By Gonzalo Escribano
 
 
In a new report by the Center on Global Energy Policy, author Gonzalo Escribano outlines the degenerating security conditions in Northern Africa, raising concerns about the ability of Algeria, an OPEC nation, to weather the resulting economic, political and security shocks, and inviting comparisons between the current situation and the catastrophic events experienced by the country during the 1986-1988 oil price collapse and its aftermath. The paper goes on to discuss the extent to which low oil prices could foster an environment for economic and political reforms, and the benefits that the international community, specifically Europe, could derive from taking advantage of this moment in time to press for new energy policies that improve both supply and overall security.
 
Key Findings:
  • There are clear parallels and key differences between what Algeria is going through now and the chain of events that led to the bloody civil war of the 1990s. Algeria is better equipped altogether to weather a market downturn today than it was 30 years ago.

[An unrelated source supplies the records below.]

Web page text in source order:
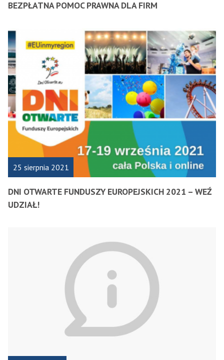
BEZPŁATNA POMOC PRAWNA DLA FIRM
25 sierpnia 2021
DNI OTWARTE FUNDUSZY EUROPEJSKICH 2021 – WEŹ
UDZIAŁ!
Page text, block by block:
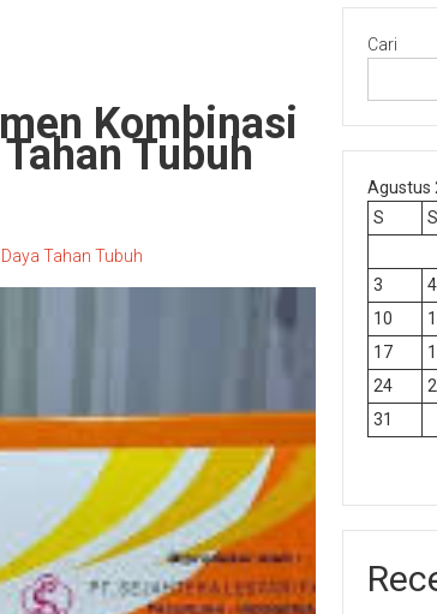
Kombinasi
Tubuh
Tahan Tubuh
Cari
Agustus
S
S
3
4
10
17
24
31
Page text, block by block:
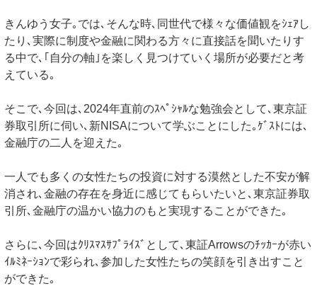
きんゆう女子｡では､そんな時､同世代で様々な価値観をｼｪｱし
たり､実際に制度や金融に関わる方々に直接話を聞いたりす
る中で､｢自分の軸｣を楽しく見つけていく場所が必要だと考
えている｡
そこで､今回は､2024年直前のｽﾍﾟｼｬﾙな勉強会として､東京証
券取引所に伺い､新NISAについて学ぶことにした｡ｹﾞｽﾄには､
金融庁の二人を迎えた｡
一人でも多くの女性たちの投資に対する漠然とした不安が解
消され､金融の存在を身近に感じてもらいたいと､東京証券取
引所､金融庁の温かい協力のもと実現することができた｡
さらに､今回はｸﾘｽﾏｽｻﾌﾟﾗｲｽﾞとして､東証Arrowsのﾁｯｶｰが⾚い
ｲﾙﾐﾈｰｼｮﾝで彩られ､参加した⼥性たちの笑顔を引き出すこと
ができた｡
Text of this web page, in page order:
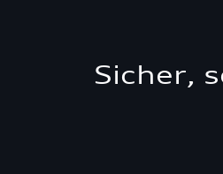
Sicher,
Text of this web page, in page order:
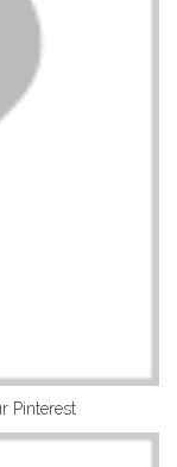
Pinterest
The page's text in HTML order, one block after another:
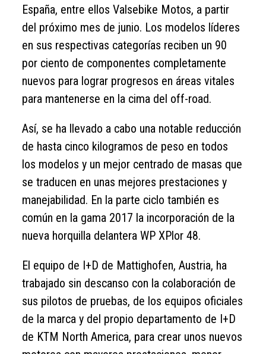
España, entre ellos Valsebike Motos, a partir
del próximo mes de junio. Los modelos líderes
en sus respectivas categorías reciben un 90
por ciento de componentes completamente
nuevos para lograr progresos en áreas vitales
para mantenerse en la cima del off-road.
Así, se ha llevado a cabo una notable reducción
de hasta cinco kilogramos de peso en todos
los modelos y un mejor centrado de masas que
se traducen en unas mejores prestaciones y
manejabilidad. En la parte ciclo también es
común en la gama 2017 la incorporación de la
nueva horquilla delantera WP XPlor 48.
El equipo de I+D de Mattighofen, Austria, ha
trabajado sin descanso con la colaboración de
sus pilotos de pruebas, de los equipos oficiales
de la marca y del propio departamento de I+D
de KTM North America, para crear unos nuevos
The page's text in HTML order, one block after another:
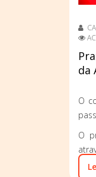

While Algeria’s fiscal and current account balances have worsened, its reserves remain substantial (even if rapidly decreasing) and its external debt is negligible. This is in contrast with the late 1980s, when a lack of reserves and high external debt were the two main factors that forced the government to adopt a traumatic shock-therapy approach to stabilization.
  • Despite the decline in oil and gas revenues, the Algerian economy has continued to grow during the current low price environment and has been able to avoid an economic recession like the one experienced in 1986-1988. This gives Algiers more short-term policy space to control the pace and depth of austerity and reform measures. The memories of the deadly civil war in the 1990s, the outcome of the 2011 Arab revolts and the overall deterioration of regional security, may also moderate the reaction of Algerians toward austerity measures. Critically, the security forces are better trained, informed and equipped than in the past, and defense and security expenses are not being affected by budgetary cuts. 
  • While a military coup or widespread popular unrest thus seem unlikely in the near term, Europe should nevertheless take note of the risk over the longer term of greater instability along its southern border. The EU should look for ways to engage with Algeria that would benefit not only their mutual energy security but also prevent the creation of further unrest in the region. A good balance would be offering prospects of increasing Algeria’s sales in the EU’s gas market in exchange for improving the country’s energy governance. Low oil prices may have increased the Algerian appetite for reform, including the energy sector, and the prospect of competition from US exports of liquefied natural gas may prove an additional driver for change. Such a window of opportunity may not last long and merits exploration.